Notice: This is the first article in a five-part series dealing with the issue of data recovery. The titles of the full series are as follows:
Data Recovery - Know Your Computer Devices (This Article)
As the articles are published on this web-site over a period of time there is a possibility that an article that you wish to read may not yet be available on the site. If that is the case please check back and follow up the publication of the later titles as they will become available within a space of no more than 10 days.
Like death and taxes, fatal computer crashes are inevitable. Hard drive disks in computers and memory devices in mobiles, all have a limited life and will eventually suffer termination. No wonder references like blue death and brick phones are popular names to describe signs that these tools of communication are nearing the end of their life cycle.
There are now 3.77 billion internet users in the world which equal 50% of the world population and the number of cell phones in use actually exceeds the world population. Even if mobile phones are not used for Internet purposes they certainly have the capacity to collect data that can be lost and subsequently requires recovery. Off course, and merely as a matter of interest many consumers possess three or more data devices like laptops, tablets, and mobile phones. This series of five articles about lost data and the recovery of such information is aimed at the average joe who may be confused and lost when precious details are lost. It attempts to provide guidance on routes to consider in making a decision on the action that should be taken when info is wiped off appliances used on a daily basis.
The equipment in question range between desktop computers, laptop computers, tablets and mobile phones. Some debate exists about the future survival of desktop computers and their principal disadvantage of being useful only at a fixed point. Truth is that desktops remain the instrument of choice when it comes to large and complex operations and I agree with the view that they will remain part of the computer revolution that has come to rule our lives since the 1950's at an accelerating pace. This article will not deal with data recovery for desktop computers as larger organizations that use them usually have their own computer experts. Much of the material in this article can, however, be applied to desktop equipment.
The first thing that should be understood about any equipment provided with memory is that there are two platforms which form the basis of the operation of a computer resource. Apple produces only Mac computers while most other laptops manufacturers use Windows as the basic program. As these two systems are not always compatible their files are different, and solutions to problems experienced are, computer specific. In the mobile industry, these different platforms are referred to as iOS and Android. When a search is conducted on the Internet or an inquiry is made with an agent at a service provider the disclosure of the basic type of a device would be an important component in getting the help applicable to the relevant apparatus. The iOS platform is supplied by Apple with their iMac computers, iPad tablets, and iPhones. The good name of Apple combines with a secure and reliable platform which is somewhat hampered by the fact that it is to a large degree a closed system under strict control of the developer. It lacks the flexibility the Google's Android operating system provides. The latter opens the way for the more technically minded and the younger generation to adapt and personalize the various applications available. The Windows operating system improved its applicable programs over many years and is the most widely used system for Android equipment.
Another requirement to find the relevant solutions is for owners to know the basic components of the devices possessed. For the non-technically minded there are distinct features of a computer that can be observed immediately. The casing of the computer, the keyboard, and the screen are all observable. Look around the sides of the machine and you will find openings called ports where the electrical power can be fed into the machine when battery charging is required, or where other equipment can be connected to the laptop like an external hard drive or a special port to connect to when the downloading of photos from a camera is the required function. The term USB is used to describe these ports as in USB ports. There may also be speakers, a microphone, a camera and cards to deal with video and sound. Although the latter is fairly easy to comprehend things may become increasingly confusing as references are made to the motherboard, CPU, Ram, and CD-ROM. Unfortunately, you are not going to be able to make decisions about data recovery if you do not take note of these components and what they do. Here is a brief explanation:
Over time the component parts of laptops were integrated meaning that the parts were made less doing more work at the same time and becoming more complex.

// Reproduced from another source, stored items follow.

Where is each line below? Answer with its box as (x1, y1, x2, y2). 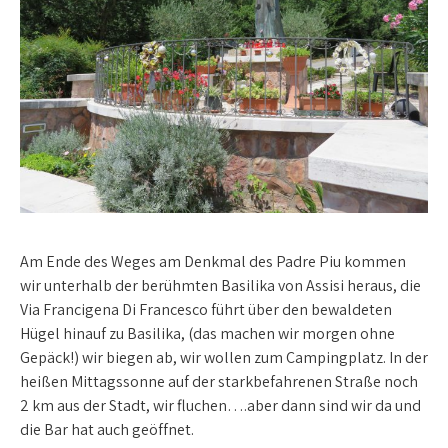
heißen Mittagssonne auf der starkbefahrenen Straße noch (20, 370, 418, 392)
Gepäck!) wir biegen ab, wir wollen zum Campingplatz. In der (20, 346, 428, 368)
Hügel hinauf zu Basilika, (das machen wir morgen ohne (20, 322, 395, 344)
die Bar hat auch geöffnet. (20, 418, 194, 440)
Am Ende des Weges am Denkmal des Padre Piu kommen (20, 250, 406, 272)
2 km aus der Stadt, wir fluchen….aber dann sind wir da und (20, 394, 421, 416)
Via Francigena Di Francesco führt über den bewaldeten (20, 298, 392, 320)
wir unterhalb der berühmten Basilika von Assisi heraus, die (20, 274, 421, 296)
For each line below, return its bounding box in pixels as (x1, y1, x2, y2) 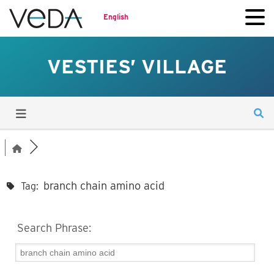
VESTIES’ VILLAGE (47, 54, 227, 78)
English (103, 12, 128, 21)
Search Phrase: (14, 221, 91, 234)
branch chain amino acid (43, 179, 165, 192)
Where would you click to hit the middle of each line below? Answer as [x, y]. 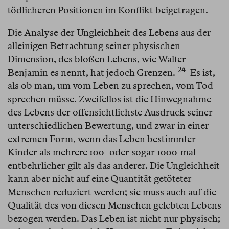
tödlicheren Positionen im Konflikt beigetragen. [108, 10]
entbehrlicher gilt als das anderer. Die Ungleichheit [114, 166]
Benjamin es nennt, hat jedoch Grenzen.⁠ [91, 73]
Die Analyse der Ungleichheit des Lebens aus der [109, 33]
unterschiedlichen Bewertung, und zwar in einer [108, 126]
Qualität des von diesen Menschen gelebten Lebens [114, 205]
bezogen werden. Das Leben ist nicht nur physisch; [114, 219]
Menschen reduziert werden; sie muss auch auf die [112, 192]
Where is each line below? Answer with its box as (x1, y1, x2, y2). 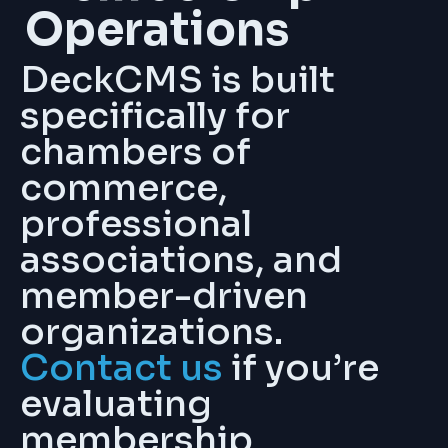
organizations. (20, 308, 283, 354)
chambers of (20, 128, 251, 174)
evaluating (20, 380, 212, 426)
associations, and (20, 236, 342, 282)
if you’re (223, 344, 379, 390)
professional (20, 200, 252, 246)
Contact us (20, 344, 223, 390)
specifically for (20, 92, 290, 138)
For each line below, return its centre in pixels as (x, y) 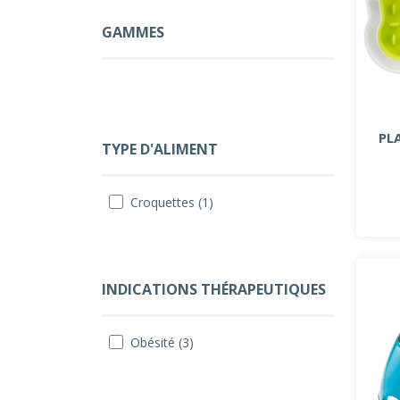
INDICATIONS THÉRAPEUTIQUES (214, 289)
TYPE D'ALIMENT (160, 149)
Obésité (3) (162, 342)
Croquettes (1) (172, 202)
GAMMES (133, 32)
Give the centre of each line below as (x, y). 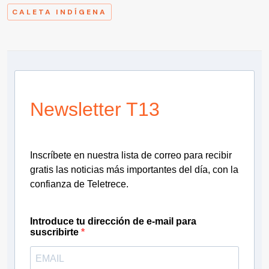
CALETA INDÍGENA (59, 12)
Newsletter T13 (95, 110)
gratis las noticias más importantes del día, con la (134, 170)
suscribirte (56, 232)
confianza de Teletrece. (79, 184)
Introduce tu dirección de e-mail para (113, 222)
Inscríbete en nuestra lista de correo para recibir (131, 156)
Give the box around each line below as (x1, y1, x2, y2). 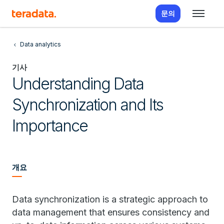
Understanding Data (12, 74, 143, 93)
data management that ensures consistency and (12, 207, 209, 217)
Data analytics (20, 40, 61, 48)
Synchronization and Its (12, 95, 163, 114)
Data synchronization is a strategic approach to (12, 194, 208, 204)
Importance (12, 116, 87, 135)
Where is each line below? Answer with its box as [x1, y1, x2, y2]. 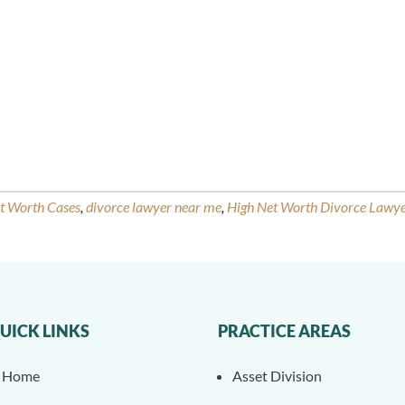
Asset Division [231, 367, 322, 384]
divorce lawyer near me [86, 198, 221, 215]
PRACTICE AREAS [217, 321, 351, 341]
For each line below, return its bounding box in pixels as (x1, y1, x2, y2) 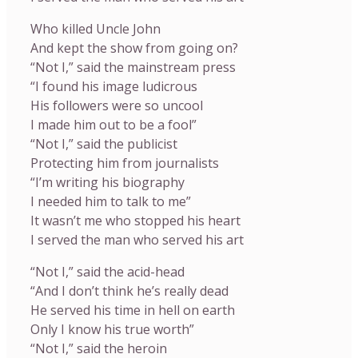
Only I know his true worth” (30, 320, 194, 338)
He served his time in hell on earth (30, 301, 235, 319)
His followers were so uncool (30, 97, 203, 114)
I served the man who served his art (30, 231, 244, 249)
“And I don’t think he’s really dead (30, 282, 229, 300)
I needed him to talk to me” (30, 193, 191, 210)
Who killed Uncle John (30, 20, 161, 38)
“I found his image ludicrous (30, 78, 197, 95)
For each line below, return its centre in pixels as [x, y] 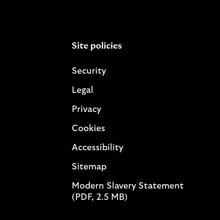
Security [89, 71]
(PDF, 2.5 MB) [99, 197]
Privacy [86, 110]
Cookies [88, 129]
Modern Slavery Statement [127, 186]
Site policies [96, 46]
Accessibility [97, 148]
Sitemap [89, 167]

Tablets have lesser functions than laptops and therefore the constituting parts are also less in terms of size, number, and complexity. They have enough Rams or memory to perform basic tasks. There is likewise a processor that uses less energy than the laptop and therefore can be used for a longer time before recharge is required. The hard drive is much smaller but is capable of doing small tasks that may be required on a daily basis with ease, like a GPS system.
Mobile phones are somewhat different. Many of the parts installed in a mobile are used to pick up signals like audio and radio waves and in addition to create frequency. A Rom tool loads the operating program onto the mobile. Ram sends and receives commands from the operating program on the phone. Similar to the other devices already dealt with, the Processor controls all sections of the phone. For data storage, all mobile phones use drives similar to Solid State Drives yet another component that one must take note of.
So, when these terms are bandied about by an expert there is no reason to be scared or shy to ask for clarification. The decision to make an attempt to recover data is too crucial to take without a full understanding of the consequences and the issues involved.